# Am I wrong to feel this way?



## Needy_Wife (Mar 10, 2010)

To recap my "story". I am in a sexless marriage. Honestly cant remember the last time we had sex. When we do "fool around" (which also is very rare), he uses a toy to get me off, instead of himself. 

Now, last night I was outside watering the lawn. I had a dress on, and he walks up to me, reaches up my dress and starts to......well use your imagination. 
Usually I would welcome this. But, it pissed me off. He does this all the time. He grabs my boobs, reaches up my skirts/dresses, he will pull my hair to kiss me (I like that).....but wont have sex with me! 
Why in the hell should I let him touch me like this, and let himself get all horned up....but then be completely frustrated when he never follows through??
I know its contradicting a bit. I am pissed that we dont have sex, but then get pissed when he touches me. 
I didn't used to be like this. Like I said earlier, I welcomed and wanted it. But I was so sick to death of him getting me all worked up, and excited, just to fall hard when nothing happened beyond that. 

Am I wrong to be mad when he does this?


----------



## Anon1111 (May 29, 2013)

No you are not. If he was a women, you would call him a tease. Why do you think he does this? Does he have ED or some kind of disorder?

I am the same with my wife. It pisses me off at this point when she wants to cuddle, knowing that it will never result in anything more. My feeling is that why should she expect to get the kind of affection she wants when she never is willing to reciprocate.


----------



## Needy_Wife (Mar 10, 2010)

No ED issues. He is just overweight, and lazy. He is completely content on our sex life.


----------



## MaritimeGuy (Jul 28, 2012)

Can you discuss it with him? Tell him you love it when he does these things but then feel frustrated if he doesn't follow through. Don't accuse him of making you feel as you do..frame it as you feel as you do in response to his actions. Own how you feel.

Hopefully this way he won't get defensive and you can have some kind of open dialogue.


----------



## Needy_Wife (Mar 10, 2010)

MaritimeGuy said:


> Can you discuss it with him? Tell him you love it when he does these things but then feel frustrated if he doesn't follow through. Don't accuse him of making you feel as you do..frame it as you feel as you do in response to his actions. Own how you feel.
> 
> Hopefully this way he won't get defensive and you can have some kind of open dialogue.

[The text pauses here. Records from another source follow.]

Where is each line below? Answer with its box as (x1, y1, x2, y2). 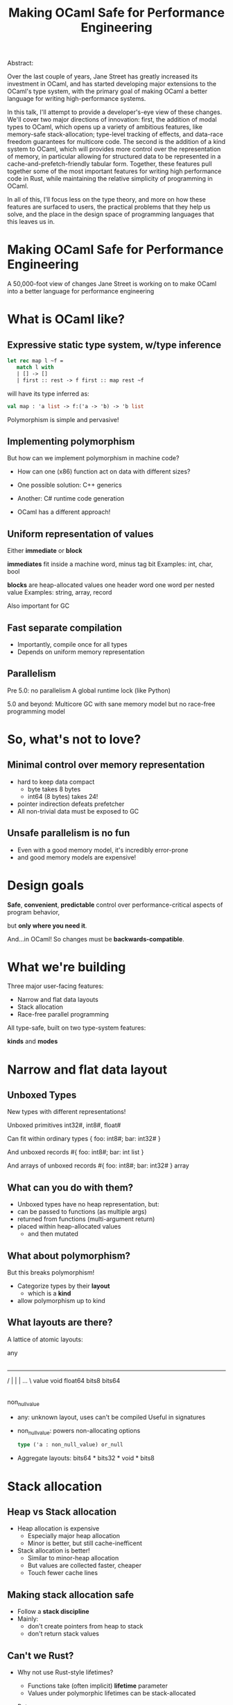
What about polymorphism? (7, 1250, 130, 1261)
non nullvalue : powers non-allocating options (17, 1426, 141, 1437)
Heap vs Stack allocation (7, 1505, 116, 1517)
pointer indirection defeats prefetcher (17, 800, 125, 808)
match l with (16, 364, 54, 371)
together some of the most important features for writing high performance (7, 167, 222, 175)
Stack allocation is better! (17, 1546, 90, 1555)
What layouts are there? (7, 1316, 113, 1329)
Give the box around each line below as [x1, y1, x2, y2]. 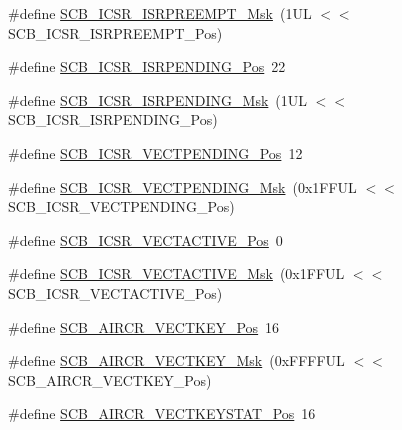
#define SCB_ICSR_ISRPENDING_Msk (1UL [8, 89, 308, 110]
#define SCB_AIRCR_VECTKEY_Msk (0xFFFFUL [8, 350, 345, 371]
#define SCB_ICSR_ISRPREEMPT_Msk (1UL [8, 3, 312, 23]
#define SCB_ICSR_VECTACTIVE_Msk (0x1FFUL [8, 263, 345, 284]
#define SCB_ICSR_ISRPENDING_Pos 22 [8, 56, 286, 77]
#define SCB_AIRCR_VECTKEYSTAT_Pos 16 [8, 403, 316, 424]
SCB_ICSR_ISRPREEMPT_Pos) [8, 22, 223, 43]
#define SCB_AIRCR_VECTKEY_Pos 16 [8, 316, 280, 337]
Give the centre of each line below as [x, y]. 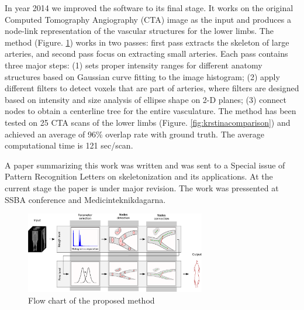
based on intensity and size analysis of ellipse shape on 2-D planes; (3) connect [146, 99]
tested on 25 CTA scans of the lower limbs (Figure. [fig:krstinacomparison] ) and [148, 122]
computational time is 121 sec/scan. [69, 145]
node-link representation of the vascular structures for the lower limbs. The [139, 31]
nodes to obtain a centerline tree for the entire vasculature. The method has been [151, 111]
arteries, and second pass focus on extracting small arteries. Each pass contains [146, 54]
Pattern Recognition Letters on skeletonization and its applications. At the [139, 176]
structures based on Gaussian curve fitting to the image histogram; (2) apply [142, 76]
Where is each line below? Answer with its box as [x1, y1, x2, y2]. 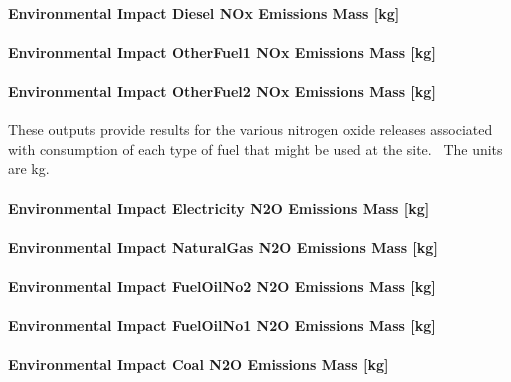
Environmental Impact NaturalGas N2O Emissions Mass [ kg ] [8, 236, 438, 257]
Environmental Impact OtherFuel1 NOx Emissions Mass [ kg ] [8, 41, 436, 62]
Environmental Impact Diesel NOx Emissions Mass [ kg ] [8, 2, 400, 23]
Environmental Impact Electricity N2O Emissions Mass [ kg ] [8, 197, 430, 218]
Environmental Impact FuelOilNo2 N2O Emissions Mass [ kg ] [8, 275, 436, 296]
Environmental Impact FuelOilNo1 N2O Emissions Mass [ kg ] [8, 315, 436, 336]
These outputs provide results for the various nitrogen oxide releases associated [8, 119, 493, 140]
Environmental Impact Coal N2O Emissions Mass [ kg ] [8, 354, 389, 375]

I have...and its always the same thing. I am his wife, so he should be able to touch me anytime, and in any way. 
Honestly, I feel more like his mom, maid, cook, paycheck, and nanny.


----------



## just_about_done (Feb 6, 2013)

Needy_Wife said:


> I have...and its always the same thing. *I am his wife, so he should be able to touch me anytime, and in any way. *
> Honestly, I feel more like his mom, maid, cook, paycheck, and nanny.

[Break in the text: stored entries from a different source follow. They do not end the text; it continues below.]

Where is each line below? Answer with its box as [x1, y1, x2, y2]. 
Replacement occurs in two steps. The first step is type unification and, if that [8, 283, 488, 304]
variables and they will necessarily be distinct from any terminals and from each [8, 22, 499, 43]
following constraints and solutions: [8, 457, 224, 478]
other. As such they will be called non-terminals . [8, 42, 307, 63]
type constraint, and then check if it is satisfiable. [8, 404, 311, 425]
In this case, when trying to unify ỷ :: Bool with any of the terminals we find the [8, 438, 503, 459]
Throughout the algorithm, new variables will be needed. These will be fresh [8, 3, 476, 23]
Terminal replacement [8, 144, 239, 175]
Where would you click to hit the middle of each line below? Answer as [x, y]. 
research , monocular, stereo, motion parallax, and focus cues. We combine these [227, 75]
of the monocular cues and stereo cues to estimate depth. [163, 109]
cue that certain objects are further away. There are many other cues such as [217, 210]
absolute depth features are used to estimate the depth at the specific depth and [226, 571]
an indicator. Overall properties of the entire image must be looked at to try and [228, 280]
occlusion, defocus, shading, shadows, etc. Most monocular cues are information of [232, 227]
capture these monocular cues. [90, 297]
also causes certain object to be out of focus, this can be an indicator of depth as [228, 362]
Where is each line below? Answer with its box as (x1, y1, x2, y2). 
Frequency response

God, I wish you were my wife.


----------



## MaritimeGuy (Jul 28, 2012)

Needy_Wife said:


> I have...and its always the same thing. I am his wife, so he should be able to touch me anytime, and in any way.
> Honestly, I feel more like his mom, maid, cook, paycheck, and nanny.

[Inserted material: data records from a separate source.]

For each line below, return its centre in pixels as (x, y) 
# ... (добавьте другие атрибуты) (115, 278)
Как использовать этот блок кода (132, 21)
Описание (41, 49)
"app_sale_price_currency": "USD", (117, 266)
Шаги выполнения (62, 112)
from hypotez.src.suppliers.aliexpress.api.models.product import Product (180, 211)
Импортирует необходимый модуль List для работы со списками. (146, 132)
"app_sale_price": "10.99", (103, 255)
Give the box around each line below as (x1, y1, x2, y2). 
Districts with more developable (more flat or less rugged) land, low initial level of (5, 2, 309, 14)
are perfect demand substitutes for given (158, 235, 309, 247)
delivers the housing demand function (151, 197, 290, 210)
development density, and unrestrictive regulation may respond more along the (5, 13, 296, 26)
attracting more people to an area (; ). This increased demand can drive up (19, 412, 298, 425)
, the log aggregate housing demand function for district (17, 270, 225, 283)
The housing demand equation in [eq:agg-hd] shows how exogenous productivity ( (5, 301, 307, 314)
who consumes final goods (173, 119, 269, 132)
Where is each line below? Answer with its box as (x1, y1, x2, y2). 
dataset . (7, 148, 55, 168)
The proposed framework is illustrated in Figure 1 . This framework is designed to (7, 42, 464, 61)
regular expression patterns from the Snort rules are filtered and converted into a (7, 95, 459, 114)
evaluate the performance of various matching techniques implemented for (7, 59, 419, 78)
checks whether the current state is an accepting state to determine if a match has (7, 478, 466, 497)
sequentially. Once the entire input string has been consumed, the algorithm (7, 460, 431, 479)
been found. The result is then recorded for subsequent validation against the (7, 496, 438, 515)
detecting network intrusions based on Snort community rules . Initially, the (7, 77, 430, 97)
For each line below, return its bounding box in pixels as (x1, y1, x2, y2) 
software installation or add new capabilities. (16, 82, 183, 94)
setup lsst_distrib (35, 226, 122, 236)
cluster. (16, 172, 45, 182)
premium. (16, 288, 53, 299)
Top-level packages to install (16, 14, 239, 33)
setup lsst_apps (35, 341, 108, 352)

So what's his explanation for not following through?


----------



## Needy_Wife (Mar 10, 2010)

Its laziness. He has used every single excuse known to man. I have since stopped asking for a reason. 
He likes it when I am bare down below, I shave/wax so I am bare. Then he doesn't like it because he feels like he is playing with a little girl, so I grown a stripe. Then he goes back to he likes me bare. 
He will purposely not shower for days because he knows I will not try anything (GROSS). 
He will say his back hurts. He has a headache. He is tired. He isn't ready for bed. 
Yet...I find porn sites on his phone, and adult friend finder crap. So I know he is getting himself off. 

So, I feel like he uses me and my body to get himself worked up, then takes care of himself, and leaves me to fend on my own. Its crap.


----------



## Omgitsjoe (Oct 1, 2012)

Needy_Wife said:


> Its laziness. He has used every single excuse known to man. I have since stopped asking for a reason.
> He likes it when I am bare down below, I shave/wax so I am bare. Then he doesn't like it because he feels like he is playing with a little girl, so I grown a stripe. Then he goes back to he likes me bare.
> He will purposely not shower for days because he knows I will not try anything (GROSS).
> He will say his back hurts. He has a headache. He is tired. He isn't ready for bed.
> ...


Needy ,

I'm really sorry to hear about your frustrations ?!?! I think that your husband is being not only lazy but extremely selfish ..... sad to say  ?!?!

To think he has a wife who cares enough to shave and wax there and is more than willing to get naughty with him but would rather watch the porn and get himself off ??? 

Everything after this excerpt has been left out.